**BRIEF**
With the line containing "24 horas de música" as the starting point, output every line of the data below through its final line, character for character.

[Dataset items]
------------------------------------------------------------

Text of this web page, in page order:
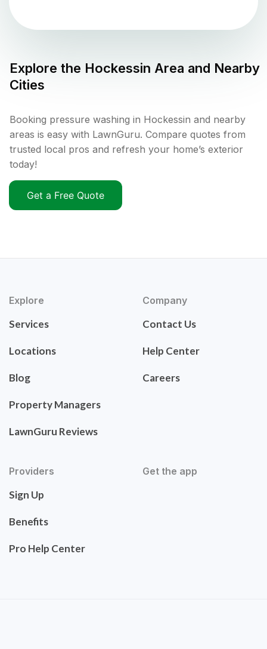
Explore the Hockessin Area and Nearby
Cities
Booking pressure washing in Hockessin and nearby
areas is easy with LawnGuru. Compare quotes from
trusted local pros and refresh your home’s exterior
today!
Get a Free Quote
Explore
Services
Locations
Blog
Property Managers
LawnGuru Reviews
Company
Contact Us
Help Center
Careers
Providers
Sign Up
Benefits
Pro Help Center
Get the app
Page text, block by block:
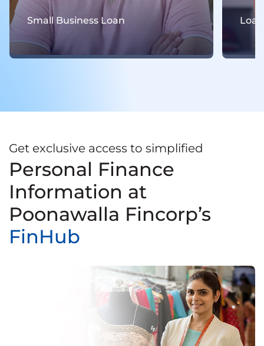
Loan For Women
Get exclusive access to simplified
Personal Finance
Information at
Poonawalla Fincorp’s
FinHub
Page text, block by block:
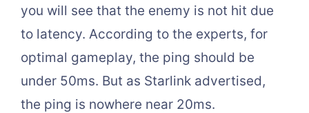
you will see that the enemy is not hit due
to latency. According to the experts, for
optimal gameplay, the ping should be
under 50ms. But as Starlink advertised,
the ping is nowhere near 20ms.
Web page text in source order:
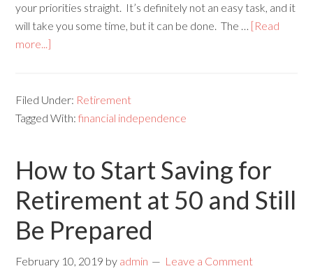
your priorities straight. It’s definitely not an easy task, and it
will take you some time, but it can be done. The … [Read
more...]
Filed Under: Retirement
Tagged With:financial independence
How to Start Saving for
Retirement at 50 and Still
Be Prepared
February 10, 2019 by admin Leave a Comment
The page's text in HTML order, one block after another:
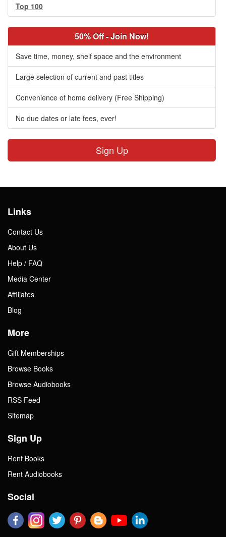
Top 100
50% Off - Join Now!
Save time, money, shelf space and the environment
Large selection of current and past titles
Convenience of home delivery (Free Shipping)
No due dates or late fees, ever!
Sign Up
Links
Contact Us
About Us
Help / FAQ
Media Center
Affiliates
Blog
More
Gift Memberships
Browse Books
Browse Audiobooks
RSS Feed
Sitemap
Sign Up
Rent Books
Rent Audiobooks
Social
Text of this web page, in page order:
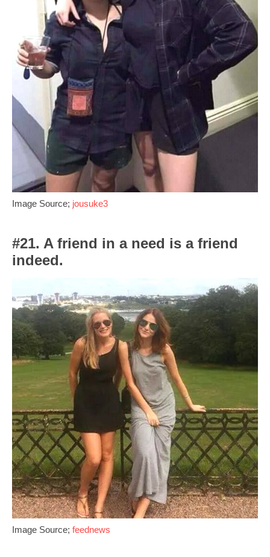
Image Source; jousuke3
#21. A friend in a need is a friend
indeed.
Image Source; feednews
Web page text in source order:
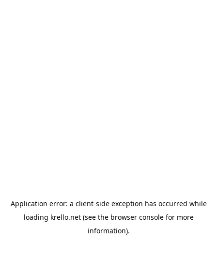
Application error: a client-side exception has occurred while
loading krello.net(see the browser consolefor more
information).
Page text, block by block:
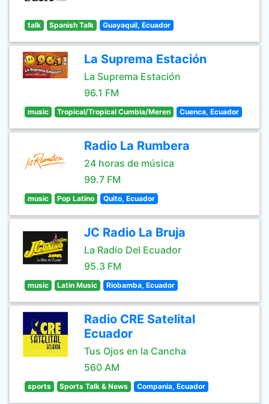
talk Spanish Talk Guayaquil, Ecuador
La Suprema Estación
La Suprema Estación
96.1 FM
music Tropical/Tropical Cumbia/Meren Cuenca, Ecuador
Radio La Rumbera
24 horas de música
99.7 FM
music Pop Latino Quito, Ecuador
JC Radio La Bruja
La Radio Del Ecuador
95.3 FM
music Latin Music Riobamba, Ecuador
Radio CRE Satelital
Ecuador
Tus Ojos en la Cancha
560 AM
sports Sports Talk & News Compania, Ecuador

------------------------------------------------------------

**PROBLEM SOLUTION**
24 horas de música
99.7 FM
music Pop Latino Quito, Ecuador
JC Radio La Bruja
La Radio Del Ecuador
95.3 FM
music Latin Music Riobamba, Ecuador
Radio CRE Satelital
Ecuador
Tus Ojos en la Cancha
560 AM
sports Sports Talk & News Compania, Ecuador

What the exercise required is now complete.